Tra gli impegni di maggior rilievo del magistero esercitato dal L. vi è la formazione di R. Pole, il quale, sin dal maggio 1521, si impegnò nella lettura delle opere di logica e di scienza naturale sotto la sua guida. Iniziava così, ancora al cospetto del L., la seconda stagione dell'umanesimo inglese radicato a Padova, stagione che coinvolse anche T. Lupset, in seguito importante mediatore della lezione erasmiana in Inghilterra, e che si trova ben testimoniata nel ms. Ross., 997 della Biblioteca apostolica Vaticana.

Per l'ultimo decennio del L., a partire dal 1521, è appunto questo codice a fornire informazioni preziose, soprattutto per via delle numerose lettere intercorse tra il L. e i suoi allievi inglesi, antichi e recenti, da Pole a T. Starkey a J. Clement. La raccolta (impiegata da Gasquet prima, poi più approfonditamente da Woolfson, pp. 103-118), presenta diversi elementi di rilievo: in apertura testimonianze di contatti del L. con l'ambiente bergamasco, forse maturati in gioventù (tra gli amici ricordati G.B. Suardo e F. Bellafini, c. 2v); al termine un Argumentum Homeri, quadro introduttivo dell'Iliade, letto nell'aprile 1486 "in scholis publicis" (cc. 62r-67v); all'interno anche episodi precisi, come quello narrato in una lunga lettera indirizzata a Pole su una discussione dell'estate del 1521, in merito alla maggiore dignità di latino e volgare, tenuta nella villa di Bembo, e al suo cospetto, tra Giovanni Antonio da Marostica e C. Longolio, testimone anche il L. (cc. 14v-17r). Va ricordato che Longolio, altro umanista dagli spiccati interessi scientifici, fu amico del L. e intermediario per il contatto con Budé (se ne vedano le testimonianze in una lettera di Longolio a Bembo in Longolio, p. 193; e in una di Budé allo stesso L., in Budé, I, pp. 333-335).

Nel 1523 uscì a Venezia, presso B. e M. Vitali, l'edizione dei Parva naturalia, con traduzione e commento del L., dedicata a R. Pace, divenuto segretario di Enrico VIII e diplomatico a Venezia (nel citato Ross., 997, c. 52, compaiono i complimenti del L. a Pace per la versione del De avaritia plutarcheo).

La stampa del 1523 era accompagnata anche da una lettera di elogi di J. Montesdoch, il filosofo spagnolo le cui lezioni sul De caelo, tenute a Padova nel giugno 1523, videro la partecipazione di Bembo, B. Navagero e dello stesso L. (Venezia, Biblioteca nazionale Marciana, Mss. lat., cl. VI, 272 [=2883], c. 380r; Woolfson, pp. 91, 179). Quali prologhi alle singole operette aristoteliche vi erano poi lettere dedicatorie indirizzate dal L. ad amici e sodali, tra cui Bembo, Pole e G. Lascaris, mentre nella dedica del De memoria et reminescentia ad A. Capella veniva indicata una significativa sequenza di modelli che andava da Bessarione a G. Argiropulo, Barbaro, M. Ficino, G.F. Pico della Mirandola.

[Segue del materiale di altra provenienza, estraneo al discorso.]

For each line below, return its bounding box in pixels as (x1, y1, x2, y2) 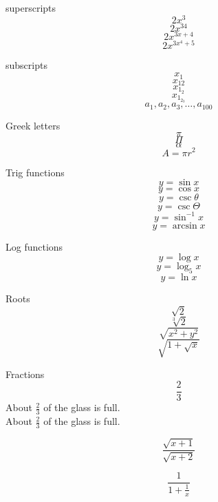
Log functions (6, 239, 63, 253)
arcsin (172, 220, 197, 231)
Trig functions (6, 165, 65, 179)
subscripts (6, 58, 47, 72)
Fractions (6, 366, 45, 381)
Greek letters (6, 118, 61, 132)
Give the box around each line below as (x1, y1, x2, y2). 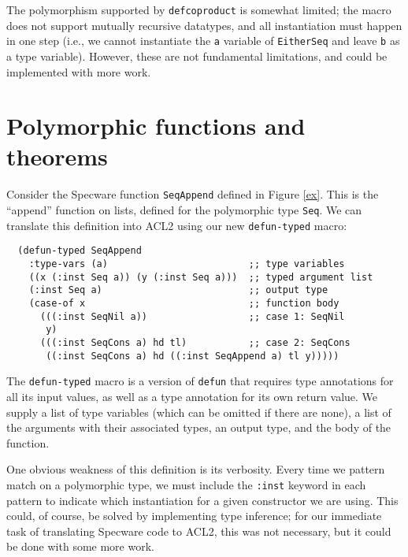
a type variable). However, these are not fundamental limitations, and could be (6, 47, 388, 64)
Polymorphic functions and (6, 110, 306, 142)
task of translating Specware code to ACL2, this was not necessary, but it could (6, 522, 391, 539)
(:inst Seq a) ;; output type (28, 284, 328, 296)
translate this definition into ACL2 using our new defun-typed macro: (6, 217, 347, 233)
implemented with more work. (6, 63, 151, 80)
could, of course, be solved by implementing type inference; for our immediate (6, 507, 382, 524)
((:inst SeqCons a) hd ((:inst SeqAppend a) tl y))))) (46, 350, 339, 362)
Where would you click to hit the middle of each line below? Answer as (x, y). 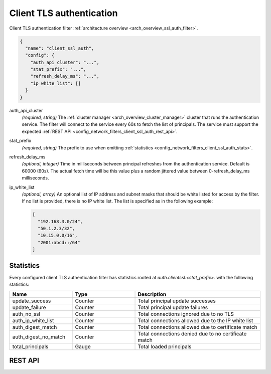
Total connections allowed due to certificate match (198, 327)
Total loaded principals (165, 346)
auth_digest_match (35, 327)
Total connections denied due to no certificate (192, 333)
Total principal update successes (177, 301)
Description (152, 294)
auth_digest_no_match (39, 337)
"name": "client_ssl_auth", (60, 48)
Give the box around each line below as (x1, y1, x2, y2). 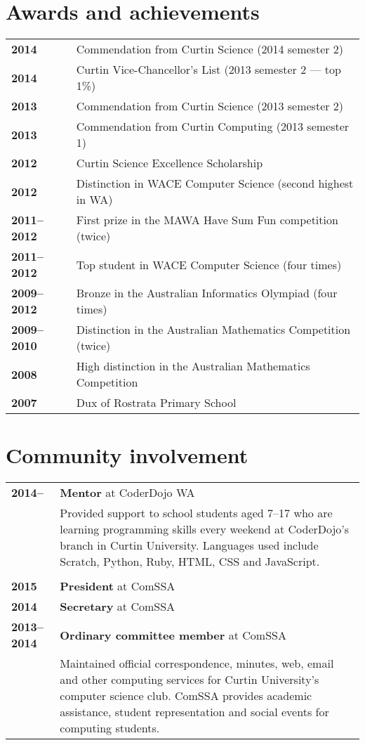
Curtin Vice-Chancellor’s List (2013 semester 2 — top (76, 61, 341, 78)
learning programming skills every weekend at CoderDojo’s (60, 521, 350, 538)
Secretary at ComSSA (60, 598, 175, 615)
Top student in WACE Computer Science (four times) (76, 256, 342, 273)
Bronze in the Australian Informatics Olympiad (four (76, 285, 338, 302)
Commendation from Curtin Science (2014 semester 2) (76, 41, 344, 58)
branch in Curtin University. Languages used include (60, 537, 319, 554)
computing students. (60, 720, 160, 737)
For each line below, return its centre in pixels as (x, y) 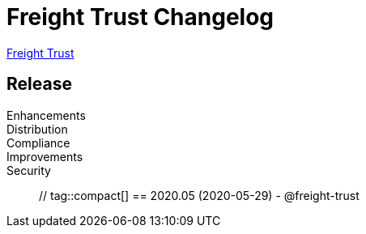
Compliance (38, 143)
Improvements (45, 156)
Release (39, 84)
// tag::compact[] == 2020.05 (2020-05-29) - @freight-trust (199, 195)
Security (29, 170)
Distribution (37, 129)
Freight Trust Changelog (140, 17)
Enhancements (46, 115)
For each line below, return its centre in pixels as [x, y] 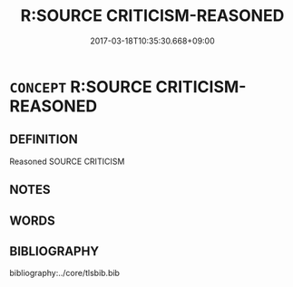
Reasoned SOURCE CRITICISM [67, 161]
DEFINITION [44, 140]
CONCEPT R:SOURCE [81, 86]
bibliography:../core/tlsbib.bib [65, 273]
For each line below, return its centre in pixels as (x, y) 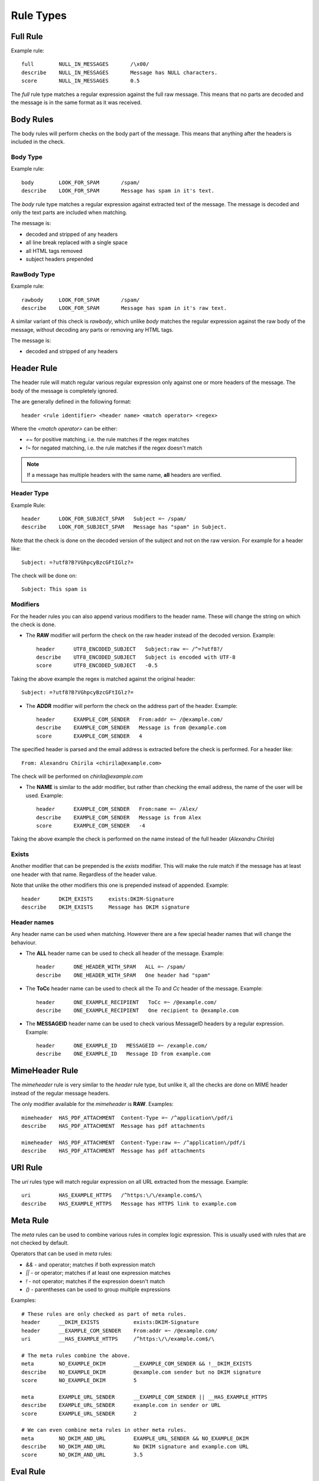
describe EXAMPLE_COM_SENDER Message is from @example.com (131, 728)
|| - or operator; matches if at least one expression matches (98, 1273)
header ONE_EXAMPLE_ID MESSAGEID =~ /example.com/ (122, 1046)
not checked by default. (40, 1243)
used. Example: (44, 795)
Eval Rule (28, 1472)
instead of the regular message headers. (60, 1093)
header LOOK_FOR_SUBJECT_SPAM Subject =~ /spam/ (104, 519)

Nel 1524 uscirono i Dialogi (Venezia, G. de Gregori, con dedica a Pole; cfr. Ross., 997, c. 37), raccolta di operette latine: tra queste il Trophonius sive De divinatione, il Sadoletus sive De precibus e l'importante dialogo dedicato a Bembo sul tema dell'immortalità dell'anima.

Secondo le analisi di De Bellis (1979 e 1981), i tentativi filosofici del L. miravano a una conciliazione delle posizioni platoniche e aristoteliche sull'anima come motore e sull'anima come forma, in una polemica piuttosto scoperta con Pomponazzi. Consistenti, in questa chiave, l'impiego di materiali provenienti dalla filosofia di Ficino e più generalmente l'avvicinamento a posizioni neoplatoniche, come è visibile nell'Alverotus sive De tribus animorum vehiculis, dove il De vita ficiniano veniva meditato unitamente alla riflessione fisiologica e medica. Da segnalare l'aggiunta, nell'edizione parigina dei Dialogi (S. Colin, 1530) del più tardo De animorum essentia.

Risulta di rilievo, entro una parabola intellettuale viva anche in tarda maturità, la testimonianza di un contatto nel 1524 con T. Moro, cui il L. aveva inviato una lettera di complimenti (Ross., 997, cc. 25v-26r), e dal quale poi riceveva, per il tramite di J. Clement, una copia dell'Utopia, opera che mostrava di leggere immediatamente e con pieno entusiasmo ("Dii immortales ut lectio illa me delectavit", ibid., c. 38r). A metà di quello stesso anno inviò a Pole una lettera con numerosi consigli di autori antichi da leggere (ibid., c. 34v): oltre ad Aristotele e Platone, menzionava Galeno, una copia delle cui opere (nella stampa aldina del 1525) si conserva con numerose annotazioni del L. nella Yale University Medical Library (Mss., R.126.G.2.A, cfr. Woolfson, p. 93).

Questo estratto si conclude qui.